Roger’s biography is impressive for the number of impactful programs she has created. A native of San Antonio, Texas, Rogers earned a B.A. degree from Wellesley College and an M.A. in city planning from Yale University. In 1979, she was appointed Central Park administrator. The following year, in order to bring citizen support to the restoration and management renewal of Central Park, she initiated the Central Park Conservancy, the nation’s first public-private park partnership. Rogers led the Conservancy as President until 1996, when she founded the Cityscape Institute. In 2002, she created the Garden History and Landscape Studies curriculum at the Bard Graduate Center, and in 2005 she established the Foundation for Landscape Studies, whose mission was to promote an active understanding of the meaning of place in human life through support of landscape-history scholarship, publication of the journal Site/Lines, and collaboration with other organizations and institutions on landscape-related projects.
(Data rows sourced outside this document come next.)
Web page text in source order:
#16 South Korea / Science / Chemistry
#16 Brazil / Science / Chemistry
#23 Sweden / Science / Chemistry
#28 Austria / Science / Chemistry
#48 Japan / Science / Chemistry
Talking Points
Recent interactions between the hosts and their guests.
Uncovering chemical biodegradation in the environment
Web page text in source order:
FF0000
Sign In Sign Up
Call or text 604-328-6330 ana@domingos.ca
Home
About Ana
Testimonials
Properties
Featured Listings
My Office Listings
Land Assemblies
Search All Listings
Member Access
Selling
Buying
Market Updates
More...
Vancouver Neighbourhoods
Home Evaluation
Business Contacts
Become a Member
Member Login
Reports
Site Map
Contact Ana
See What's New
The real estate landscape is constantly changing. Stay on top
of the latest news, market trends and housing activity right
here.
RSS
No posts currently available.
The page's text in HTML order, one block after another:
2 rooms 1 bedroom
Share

As the owner with her husband, Theodore C. Rogers, of the C. L. Browning Ranch in the Texas Hill Country, she oversees the enhancement of its natural beauty, ecological health, and educational value.
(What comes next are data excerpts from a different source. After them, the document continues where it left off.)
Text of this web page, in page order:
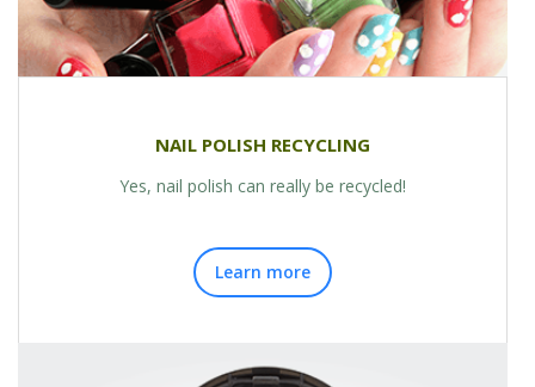
NAIL POLISH RECYCLING
Yes, nail polish can really be recycled!
Learn more
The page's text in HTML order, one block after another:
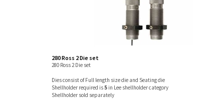
280 Ross 2 Die set
280 Ross 2 Die set
Dies consist of Full length size die and Seating die
Shellholder required is5 in Lee shellholder category
Shellholder sold separately
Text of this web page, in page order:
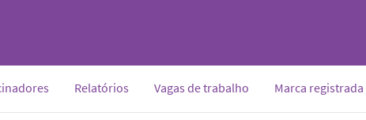
Relatórios Vagas de trabalho Marca registrada
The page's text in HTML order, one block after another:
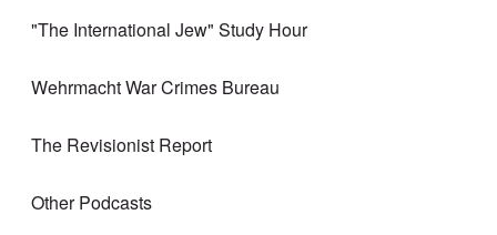
"The International Jew" Study Hour
Wehrmacht War Crimes Bureau
The Revisionist Report
Other Podcasts
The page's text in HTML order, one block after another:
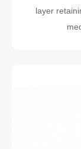
layer
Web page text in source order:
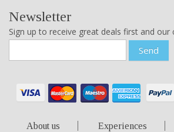
Newsletter
Sign up to receive great deals first and our
Send
About us
Experiences

A writer on the history of landscape design and the cultural meaning of place, Rogers is the author of The Forests and Wetlands of New York City (1971), Frederick Law Olmsted’s New York (1972), Rebuilding Central Park: A Management and Restoration Plan (1987), Landscape Design: A Cultural and Architectural History (2001), Romantic Gardens: Nature, Art, and Landscape Design (2010), Writing the Garden: A Literary Conservation Across Two Centuries (2011), Learning las Vegas: Portrait of a Northern New Mexican Place (2013), Green Metropolis: The Extraordinary Landscape of New York City as Nature, History, and Landscape Design (2016), Saving Central Park (2018), and Writing the City: Essays on New York (2022). In addition, she is the coauthor with Jason Epstein of East Hampton: A History and Guide (1975).
Rogers is a life trustee of the Central Park Conservancy and member of the boards of The Battery Conservancy and the Library of American Landscape History. She is a fellow of the American Academy of Arts and Sciences and a member of the advisory board of the National Association of Olmsted Parks and The Olana Partnership. She is an honorary member of the American Society of Landscape Architects and a recipient of the society’s 2005 LaGasse Medal. In 2010 she received the Green-Wood Historic Fund’s Dewitt Clinton Award in Arts, Literature, Preservation, and Historic Research and the Rockefeller Foundation’s Jane Jacobs Medal for lifetime achievement. In 2012 she was honored with the Henry Hope Reed Award from the School of Architecture at the University of Notre Dame, and in 2013 the Preservation League of New York State bestowed on her its Pillar of New York Award. In 2016 she received the New York Botanical Garden’s rarely conferred Gold Medal.